DDG has reimplemented its bot protection, and the DDG engines "images", "news" and "videos" no longer work in SearXNG and DDG-Web access often ends with a CAPTCHA. Related: - issue 4824 - https://github.com/ggfevans/searxng/blob/mod-sidecar-harvester/docs/ddg-bot-detection-research.md Signed-off-by: Markus Heiser <markus.heiser@darmarit.de>
2026-06-03 00:17:16 +02:00 · 2026-02-20 15:33:53 +01:00
parent 490f28f0a6
commit 2e6eeb1d79
4 changed files with 628 additions and 405 deletions
@@ -12,69 +12,75 @@ least we could not find out how language support should work.  It seems that
 most of the features are based on English terms.

 """
+import typing as t

 from urllib.parse import urlencode, urlparse, urljoin
 from lxml import html

 from searx.data import WIKIDATA_UNITS
 from searx.utils import extract_text, html_to_text, get_string_replaces_function
-from searx.external_urls import get_external_url, get_earth_coordinates_url, area_to_osm_zoom
+from searx.external_urls import (
+    get_external_url,
+    get_earth_coordinates_url,
+    area_to_osm_zoom,
+)
 from searx.result_types import EngineResults

-# about
+if t.TYPE_CHECKING:
+    from searx.extended_types import SXNG_Response
+    from searx.search.processors import OnlineParams
+
 about = {
-    "website": 'https://duckduckgo.com/',
-    "wikidata_id": 'Q12805',
-    "official_api_documentation": 'https://duckduckgo.com/api',
+    "website": "https://duckduckgo.com/",
+    "wikidata_id": "Q12805",
+    "official_api_documentation": "https://duckduckgo.com/api",
    "use_official_api": True,
    "require_api_key": False,
-    "results": 'JSON',
+    "results": "JSON",
 }


-URL = 'https://api.duckduckgo.com/' + '?{query}&format=json&pretty=0&no_redirect=1&d=1'
+URL = "https://api.duckduckgo.com/" + "?{query}&format=json&pretty=0&no_redirect=1&d=1"

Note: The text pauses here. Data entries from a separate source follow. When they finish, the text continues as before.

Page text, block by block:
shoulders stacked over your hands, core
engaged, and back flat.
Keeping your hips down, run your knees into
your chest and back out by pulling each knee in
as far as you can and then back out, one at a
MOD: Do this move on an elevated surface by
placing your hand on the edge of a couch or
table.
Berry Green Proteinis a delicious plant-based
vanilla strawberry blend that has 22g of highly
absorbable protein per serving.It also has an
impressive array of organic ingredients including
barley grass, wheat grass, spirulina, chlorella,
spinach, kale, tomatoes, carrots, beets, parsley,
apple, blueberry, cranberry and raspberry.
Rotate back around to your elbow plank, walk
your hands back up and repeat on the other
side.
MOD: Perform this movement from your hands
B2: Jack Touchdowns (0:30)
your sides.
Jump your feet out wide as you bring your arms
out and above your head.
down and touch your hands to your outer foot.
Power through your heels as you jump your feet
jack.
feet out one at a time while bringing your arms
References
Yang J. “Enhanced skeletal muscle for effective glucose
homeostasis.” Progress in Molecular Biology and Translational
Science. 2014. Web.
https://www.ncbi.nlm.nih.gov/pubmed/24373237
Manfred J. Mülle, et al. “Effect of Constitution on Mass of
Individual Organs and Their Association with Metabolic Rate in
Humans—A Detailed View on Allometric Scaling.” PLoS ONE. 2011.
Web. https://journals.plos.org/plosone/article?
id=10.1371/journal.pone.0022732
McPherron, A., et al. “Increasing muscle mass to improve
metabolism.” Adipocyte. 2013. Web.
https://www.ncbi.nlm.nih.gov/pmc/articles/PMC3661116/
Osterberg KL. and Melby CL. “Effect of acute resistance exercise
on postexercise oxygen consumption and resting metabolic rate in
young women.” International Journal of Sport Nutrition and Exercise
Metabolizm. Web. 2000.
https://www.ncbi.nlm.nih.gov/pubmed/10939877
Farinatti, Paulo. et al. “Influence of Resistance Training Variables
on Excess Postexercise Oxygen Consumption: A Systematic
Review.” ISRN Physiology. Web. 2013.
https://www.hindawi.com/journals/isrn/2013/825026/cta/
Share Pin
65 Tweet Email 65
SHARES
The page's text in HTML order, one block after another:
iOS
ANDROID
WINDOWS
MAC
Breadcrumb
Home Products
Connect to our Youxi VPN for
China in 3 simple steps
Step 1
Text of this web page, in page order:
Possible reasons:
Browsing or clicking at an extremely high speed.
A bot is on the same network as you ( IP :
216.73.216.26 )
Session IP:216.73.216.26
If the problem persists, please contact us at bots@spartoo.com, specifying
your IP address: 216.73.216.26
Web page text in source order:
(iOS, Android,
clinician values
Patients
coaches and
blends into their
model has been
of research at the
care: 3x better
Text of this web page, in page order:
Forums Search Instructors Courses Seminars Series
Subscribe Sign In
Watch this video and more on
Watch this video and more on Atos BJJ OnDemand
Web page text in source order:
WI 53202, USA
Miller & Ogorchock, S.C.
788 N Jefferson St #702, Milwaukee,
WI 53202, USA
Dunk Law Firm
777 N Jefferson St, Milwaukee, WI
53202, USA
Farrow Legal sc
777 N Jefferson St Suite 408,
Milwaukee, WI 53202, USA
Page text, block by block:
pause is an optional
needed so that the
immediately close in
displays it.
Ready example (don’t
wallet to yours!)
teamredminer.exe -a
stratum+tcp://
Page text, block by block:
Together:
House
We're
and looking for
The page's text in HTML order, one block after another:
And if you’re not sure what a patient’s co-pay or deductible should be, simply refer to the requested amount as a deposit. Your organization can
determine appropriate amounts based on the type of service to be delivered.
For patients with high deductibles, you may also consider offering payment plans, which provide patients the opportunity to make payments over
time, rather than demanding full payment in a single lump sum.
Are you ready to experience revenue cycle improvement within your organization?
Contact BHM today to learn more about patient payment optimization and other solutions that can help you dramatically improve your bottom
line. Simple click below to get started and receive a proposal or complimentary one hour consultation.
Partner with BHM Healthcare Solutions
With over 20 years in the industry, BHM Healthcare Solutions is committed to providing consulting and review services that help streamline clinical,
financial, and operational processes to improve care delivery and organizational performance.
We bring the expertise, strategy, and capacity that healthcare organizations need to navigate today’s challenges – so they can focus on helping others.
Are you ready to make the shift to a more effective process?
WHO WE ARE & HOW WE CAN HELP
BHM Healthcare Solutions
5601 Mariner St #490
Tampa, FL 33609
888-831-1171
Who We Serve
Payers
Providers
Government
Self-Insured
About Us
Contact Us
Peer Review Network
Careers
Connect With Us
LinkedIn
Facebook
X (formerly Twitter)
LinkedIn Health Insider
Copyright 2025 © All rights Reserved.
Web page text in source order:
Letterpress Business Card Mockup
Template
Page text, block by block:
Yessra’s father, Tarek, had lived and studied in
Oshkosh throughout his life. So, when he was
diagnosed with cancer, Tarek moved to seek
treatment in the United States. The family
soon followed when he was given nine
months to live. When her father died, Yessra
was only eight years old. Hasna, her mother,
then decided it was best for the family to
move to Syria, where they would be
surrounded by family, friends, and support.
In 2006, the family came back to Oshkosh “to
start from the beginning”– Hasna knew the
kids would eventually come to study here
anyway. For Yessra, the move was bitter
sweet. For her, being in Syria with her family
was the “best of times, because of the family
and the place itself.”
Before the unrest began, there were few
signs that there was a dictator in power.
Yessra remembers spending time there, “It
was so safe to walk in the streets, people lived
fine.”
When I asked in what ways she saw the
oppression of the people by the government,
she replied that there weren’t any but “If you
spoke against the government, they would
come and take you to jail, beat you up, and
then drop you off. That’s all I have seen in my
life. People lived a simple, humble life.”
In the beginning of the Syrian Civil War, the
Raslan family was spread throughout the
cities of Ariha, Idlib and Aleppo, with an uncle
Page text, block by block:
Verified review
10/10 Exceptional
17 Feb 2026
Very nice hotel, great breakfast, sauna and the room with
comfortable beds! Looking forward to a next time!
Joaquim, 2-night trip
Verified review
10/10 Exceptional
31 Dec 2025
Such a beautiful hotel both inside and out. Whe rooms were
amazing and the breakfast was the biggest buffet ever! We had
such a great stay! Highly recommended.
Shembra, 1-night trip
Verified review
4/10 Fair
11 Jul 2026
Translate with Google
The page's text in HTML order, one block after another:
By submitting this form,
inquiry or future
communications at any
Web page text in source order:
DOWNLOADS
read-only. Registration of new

-WIKIDATA_PREFIX = ['http://www.wikidata.org/entity/', 'https://www.wikidata.org/entity/']
+WIKIDATA_PREFIX = ["http://www.wikidata.org/entity/", "https://www.wikidata.org/entity/"]

-replace_http_by_https = get_string_replaces_function({'http:': 'https:'})
+replace_http_by_https = get_string_replaces_function({"http:": "https:"})

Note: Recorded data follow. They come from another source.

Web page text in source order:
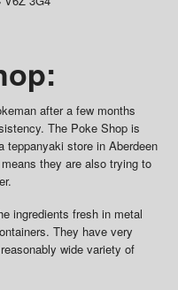
after a few months
The Poke Shop is
teppanyaki store in Aberdeen
they are also trying to
ingredients fresh in metal
They have very
wide variety of
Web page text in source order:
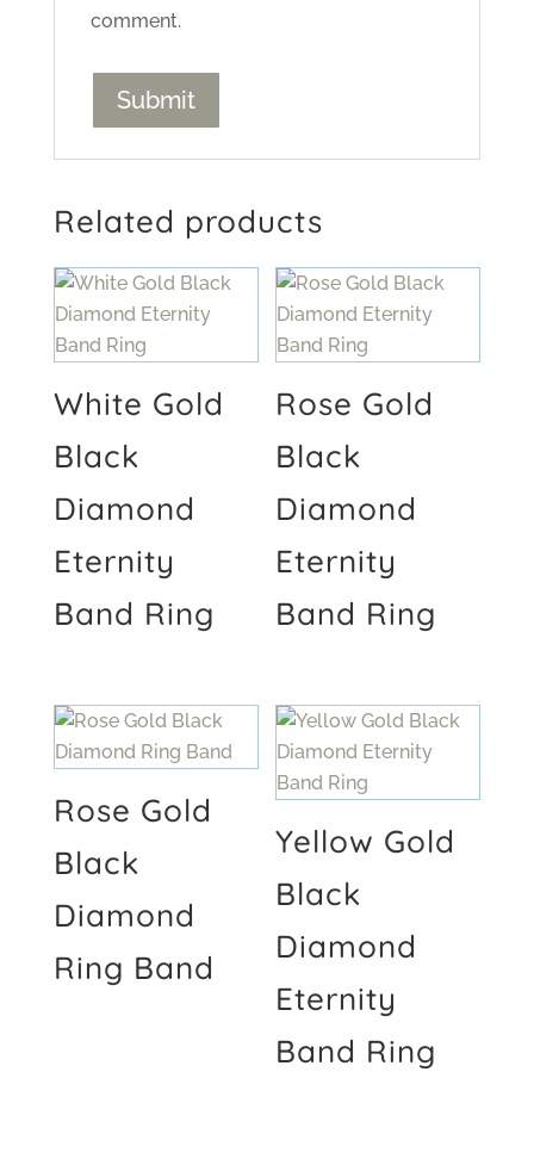
comment.
Related products
White Gold
Black
Diamond
Eternity
Band Ring
Rose Gold
Black
Diamond
Eternity
Band Ring
Rose Gold
Black
Diamond
Ring Band
Yellow Gold
Black
Diamond
Eternity
Band Ring
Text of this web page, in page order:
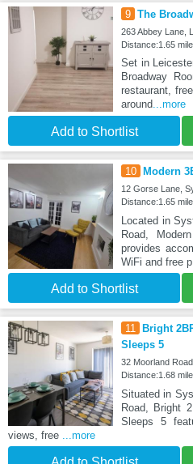
9 The
263 Abbey Lane,
Distance:1.65
Set in
Broadway
restaurant,
around...more
Add to Shortlist
10 Modern
12 Gorse Lane,
Distance:1.65
Located in
Road,
provides
WiFi and free p
Add to Shortlist
11
Bright
Sleeps 5
32 Moorland
Distance:1.68
Situated in
Road, Bright
Sleeps 5
views, free ...more
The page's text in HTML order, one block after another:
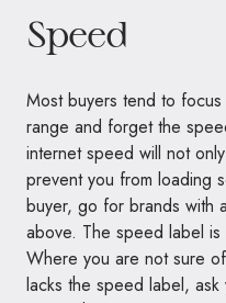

-def is_broken_text(text):
+def is_broken_text(text: str) -> bool:
    """duckduckgo may return something like ``<a href="xxxx">http://somewhere Related website<a/>``

    The href URL is broken, the "Related website" may contains some HTML.

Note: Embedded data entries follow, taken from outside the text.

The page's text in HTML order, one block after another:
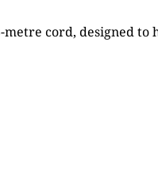
cord, designed
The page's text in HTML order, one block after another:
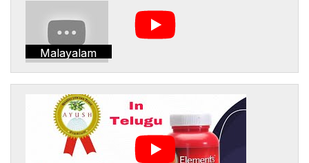
Malayalam
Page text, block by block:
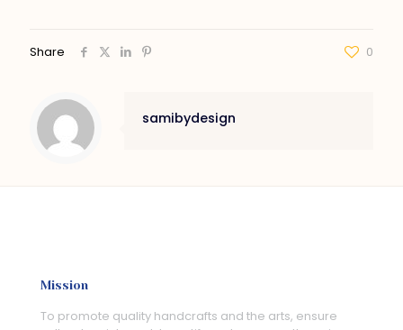
Share 0
samibydesign
Mission
To promote quality handcrafts and the arts, ensure
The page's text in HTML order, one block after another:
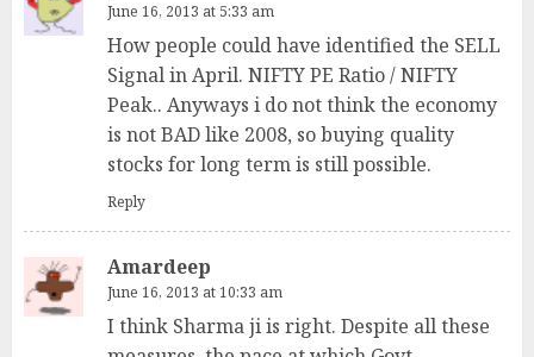
June 16, 2013 at 5:33 am
How people could have identified the SELL
Signal in April. NIFTY PE Ratio / NIFTY
Peak.. Anyways i do not think the economy
is not BAD like 2008, so buying quality
stocks for long term is still possible.
Reply
Amardeep
June 16, 2013 at 10:33 am
I think Sharma ji is right. Despite all these
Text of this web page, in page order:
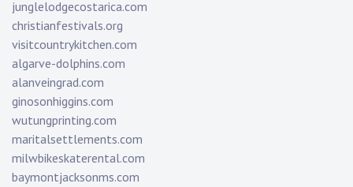
junglelodgecostarica.com
christianfestivals.org
visitcountrykitchen.com
algarve-dolphins.com
alanveingrad.com
ginosonhiggins.com
wutungprinting.com
maritalsettlements.com
milwbikeskaterental.com
baymontjacksonms.com
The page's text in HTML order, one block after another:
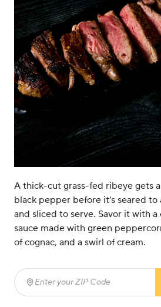
A thick-cut grass-fed ribeye gets
black pepper before it’s seared
and sliced to serve. Savor it with a
sauce made with green
of cognac, and a swirl of cream.
Enter your ZIP Code
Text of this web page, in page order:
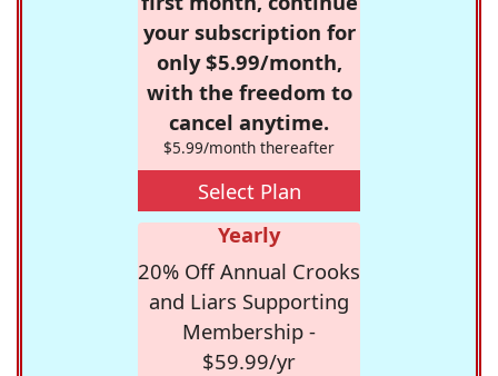
your subscription for
only $5.99/month,
with the freedom to
cancel anytime.
$5.99/month thereafter
Select Plan
Yearly
20% Off Annual Crooks
and Liars Supporting
Membership -
$59.99/yr
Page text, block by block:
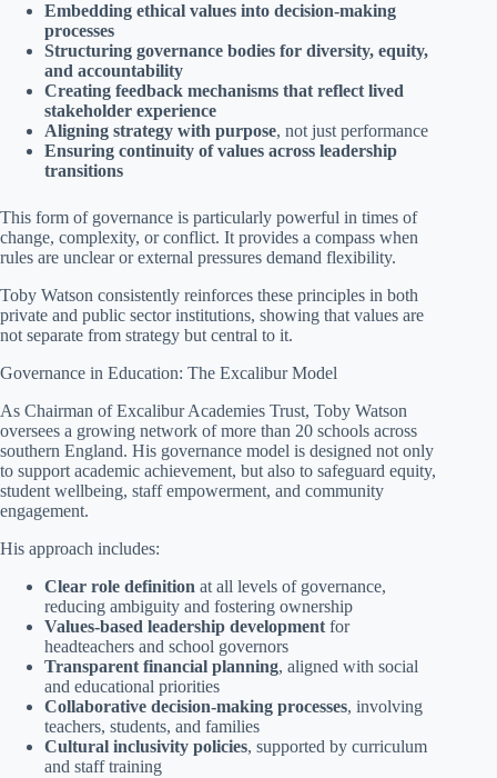
Embedding ethical values into decision-making
processes
Structuring governance bodies for diversity, equity,
and accountability
Creating feedback mechanisms that reflect lived
stakeholder experience
Aligning strategy with purpose, not just performance
Ensuring continuity of values across leadership
transitions
This form of governance is particularly powerful in times of
change, complexity, or conflict. It provides a compass when
rules are unclear or external pressures demand flexibility.
Toby Watson consistently reinforces these principles in both
private and public sector institutions, showing that values are
not separate from strategy but central to it.
Governance in Education: The Excalibur Model
As Chairman of Excalibur Academies Trust, Toby Watson
oversees a growing network of more than 20 schools across
southern England. His governance model is designed not only
to support academic achievement, but also to safeguard equity,
student wellbeing, staff empowerment, and community
engagement.
His approach includes:
Clear role definition at all levels of governance,
reducing ambiguity and fostering ownership
Values-based leadership development for
headteachers and school governors
Transparent financial planning, aligned with social
and educational priorities
Collaborative decision-making processes, involving
teachers, students, and families
Cultural inclusivity policies, supported by curriculum
and staff training
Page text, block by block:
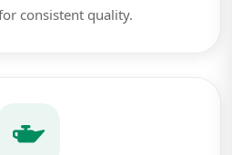
consistent quality.
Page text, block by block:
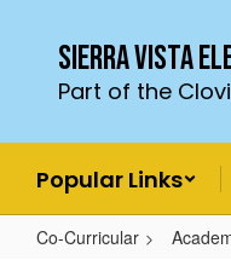
content
Sierra Vista
Part of the
Popular Links
Co-Curricular
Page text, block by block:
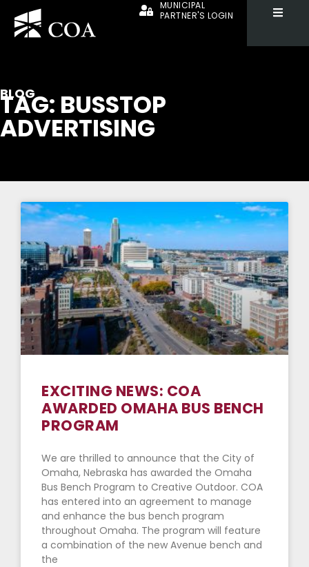
MUNICIPAL
PARTNER'S LOGIN
BLOG
TAG: BUSSTOP
ADVERTISING
EXCITING NEWS: COA
AWARDED OMAHA BUS BENCH
PROGRAM
We are thrilled to announce that the City of
Omaha, Nebraska has awarded the Omaha
Bus Bench Program to Creative Outdoor. COA
has entered into an agreement to manage
and enhance the bus bench program
throughout Omaha. The program will feature
a combination of the new Avenue bench and
the
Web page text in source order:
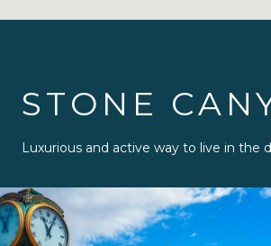
STONE
Luxurious and active way to live in the
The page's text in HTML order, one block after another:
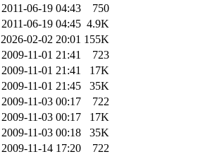
2011-06-19 04:43
750
2011-06-19 04:45 4.9K
2026-02-02 20:01 155K
2009-11-01 21:41
723
2009-11-01 21:41
17K
2009-11-01 21:45
35K
2009-11-03 00:17
722
2009-11-03 00:17
17K
2009-11-03 00:18
35K
2009-11-14 17:20
722
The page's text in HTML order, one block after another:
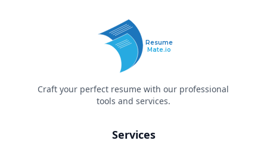
Resume
Mate.io
Craft your perfect resume with our professional
tools and services.
Services
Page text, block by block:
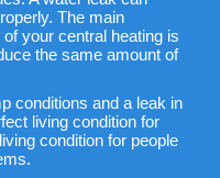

    The best solution seems to ignore these results.
    """
-    return text.startswith('http') and ' ' in text
+    return text.startswith("http") and " " in text


-def result_to_text(text, htmlResult):
+def result_to_text(text: str, htmlResult: str) -> str | None:
    # TODO : remove result ending with "Meaning" or "Category"  # pylint: disable=fixme
-    result = None
+    result = ""
    dom = html.fromstring(htmlResult)
-    a = dom.xpath('//a')
+    a = dom.xpath("//a")
    if len(a) >= 1:
        result = extract_text(a[0])
    else:
        result = text
-    if not is_broken_text(result):
+    if result and not is_broken_text(result):
        return result
    return None


-def request(query, params):
-    params['url'] = URL.format(query=urlencode({'q': query}))
-    return params
+def request(query: str, params: "OnlineParams") -> None:
+    params["url"] = URL.format(query=urlencode({"q": query}))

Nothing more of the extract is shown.